Özellikle sinema öğrencileri ve amatör sinemacılar için heyecan kaynağı. Sinemayı giriş/gelişme/sonuç bölümleriyle kabullenmiş bir izleyici için ise belirsizliklerle dolu. Bu nedenle pek çok insan kısa filmleri uzun metrajlarla karşılaştırma yoluna gidiyor ve benzer bir dramatik yapının izini sürdükleri için tatmin olmuyorlar. Hızlı bir girişin ardından gelen çarpıcı bir sonuç yetmiyor.
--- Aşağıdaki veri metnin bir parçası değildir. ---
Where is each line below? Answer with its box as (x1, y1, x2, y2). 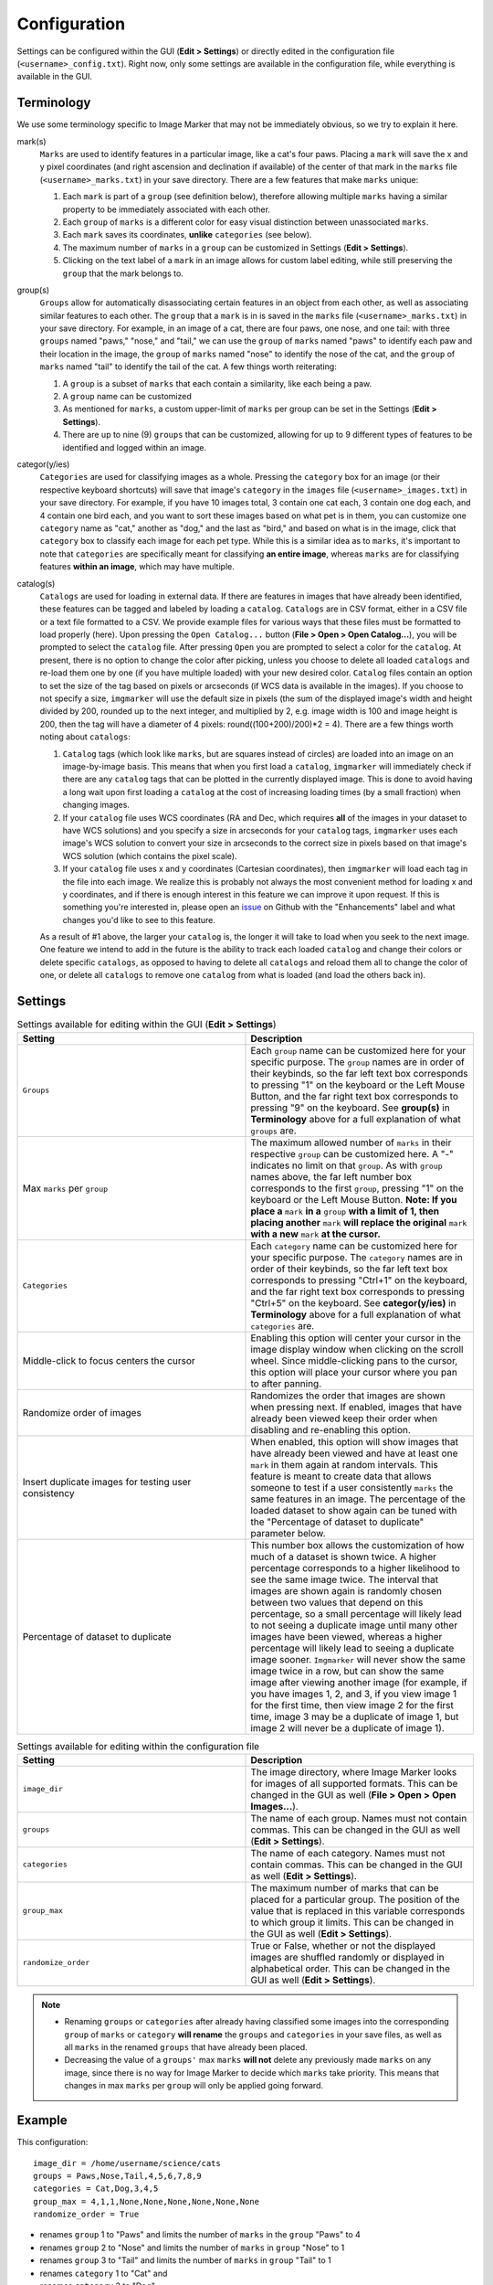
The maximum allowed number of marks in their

Uzun bir gelişme bölümü istiyorlar. En azından bir saatin üzerinde.
Small Gauge Trauma gibi DVD’ler uzun soluklu film izlemeyi sevenler için oldukça faydalı aslında. Kült DVD şirketi Synapse Film tarafından çıkarılan DVD toplam 13 kısa filmden oluşuyor ve üç saatin üzerinde bir kısa film deneyimi sunuyor. Üstelik korku sinemasını sevenler için de bir sürprizi var; filmler Fantasia Film Festivali’nde gösterilen ve çok beğenilen korku filmlerinden seçilmiş.
Tür sinemasının farklı türlerinde kısa metraj ile orta metraj arasında çekilmiş filmler arasında bir tanesinin Kısa Film türünün başyapıtları arasına gireceğine hiç şüphe yok. Hatta şimdiden söz konusu filmi pek çok ünlü video sitesinde bulabiliyorsunuz. Tea Break adını taşıyan film Sam Walker tarafından çekilmiş ve son derece önemli festivallerde gösterilmiş, tür sinemasının önemli ödüllerini toplamış. Yedi dakika bile olmayan süresine rağmen etkisi çok daha uzun sürüyor.
Asık suratlı ve geniş yapılı bir fabrika işçisinin kanlı yüzüyle açılıyor film. Önündeki sivri aleti her indirmesiyle yüzüne kanlar sıçrıyor. Önündeki kayan bant aralıksız çalıştığı için de bir an bile yerinden kımıldayamıyor. Mezbahayı hatırlatan yerde distopik bir düzen hakim. Sonradan filmin distopik atmosferini güçlendiren bir gerçekle karşılaşıyoruz. Adamın önündeki kayan bantta çıplak bir halde bağlanmış gençler yatmaktadır. Adamın aletini her indirmesiyle gençlerden birinin daha kafası platformun yanına düşmektedir. Bu arada adamın gözü duvar saatindedir. Ara verilmesiyle işini bırakır ve gazetesini okuyarak yemeğini yemeye başlar.
Bu esnada platformda bir genç beklemektedir. Tam kafası gitmek üzereyken mola verildiği için, ölüm anını bekleyeceği uzun bir işkence başlamıştır onun için. Ses çıkaramadığı için yalvaran gözlerle katilini izler. Fabrika işçisi de yemeği bitince adamın yanına gelir ve bir an onun yalvaran gözlerine anlayışla bakar. Hatta bir anda katilin yumuşadığını ve genci öldürmeyeceğini düşünürüz. Yanılmışızdır. Adam sadece başla zilini beklemektedir ve işbaşı yapar yapmaz gencin kafasını uçurur. Acımak yok.
Tea Break, son dönemin popüler korku filmlerini hatırlatan sadizm dolu bir hikayeye sahip. Ve fakat aynı zamanda çılgın bir kara mizaha da sahip. Abuk bir korku komedi filminden fırlamış bir sahne gibi değil; karanlık bir filmde olması gereken karanlık bir mizaha sahip. Üstelik gençlerin neden kellelerinin uçurulduğuna dair bir ipucu olmaması da filmi gizemli yapıyor.
Kısa filmlerin az gösterip izleyicinin hayal gücünden faydalanması genellikle çalışmaların gücünü yükseltir. Burada, sizin yorumunuza kalmış karanlık bir dünyada zavallı bir genç ile cellat arasındaki sessiz bakışlar filmi çarpıcı kılıyor. Belki bir an gencin kurtulacağını düşünüyorsunuz, fakat olmuyor. Aslında bütün o umutsuz bakış ve bekleme sahnesi uzun bir gelişme bölümünün yerini tutuyor. Kısacık olmasına rağmen amacına ulaşıyor. Kısa anlarla dolu kısacık bir hikaye; fakat izlerken ve sonrasında uzuyor, derinleşiyor ve büyüyor.